>>>>

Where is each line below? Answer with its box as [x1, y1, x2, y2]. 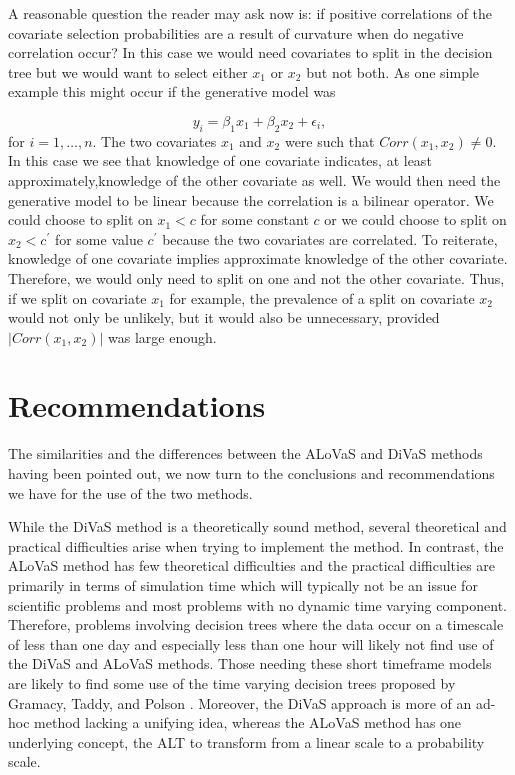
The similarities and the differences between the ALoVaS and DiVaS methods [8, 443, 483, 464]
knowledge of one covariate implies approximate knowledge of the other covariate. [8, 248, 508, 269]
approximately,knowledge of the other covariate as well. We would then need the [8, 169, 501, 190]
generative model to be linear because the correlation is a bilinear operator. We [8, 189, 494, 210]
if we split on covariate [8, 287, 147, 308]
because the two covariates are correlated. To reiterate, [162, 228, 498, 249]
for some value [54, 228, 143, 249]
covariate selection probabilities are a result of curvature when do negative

<<<<
>>>>

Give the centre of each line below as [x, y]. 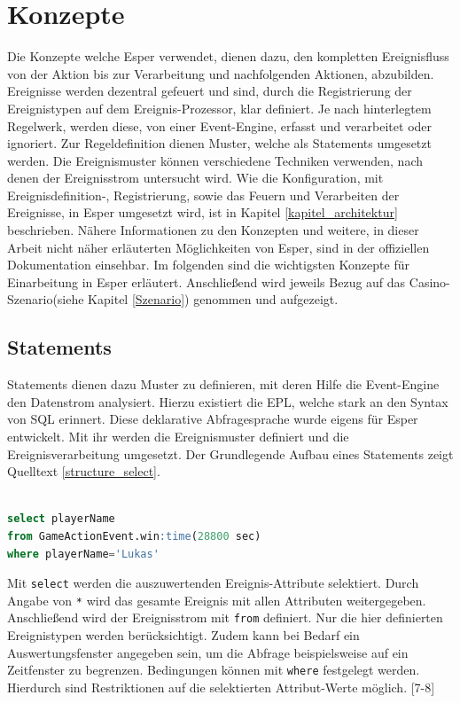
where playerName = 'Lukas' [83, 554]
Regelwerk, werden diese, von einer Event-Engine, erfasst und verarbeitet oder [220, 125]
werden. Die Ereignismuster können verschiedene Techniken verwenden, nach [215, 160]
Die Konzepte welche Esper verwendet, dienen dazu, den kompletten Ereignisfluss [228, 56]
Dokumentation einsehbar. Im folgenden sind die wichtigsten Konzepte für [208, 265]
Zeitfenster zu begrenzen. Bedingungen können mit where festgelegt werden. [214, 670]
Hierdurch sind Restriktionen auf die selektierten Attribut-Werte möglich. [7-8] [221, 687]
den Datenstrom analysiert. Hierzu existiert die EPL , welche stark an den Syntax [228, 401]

<<<<

WORK ORDER:
Your answer must be a single number: the count of lines above that hold the word "sind".

ANSWER TO THIS PROBLEM:
2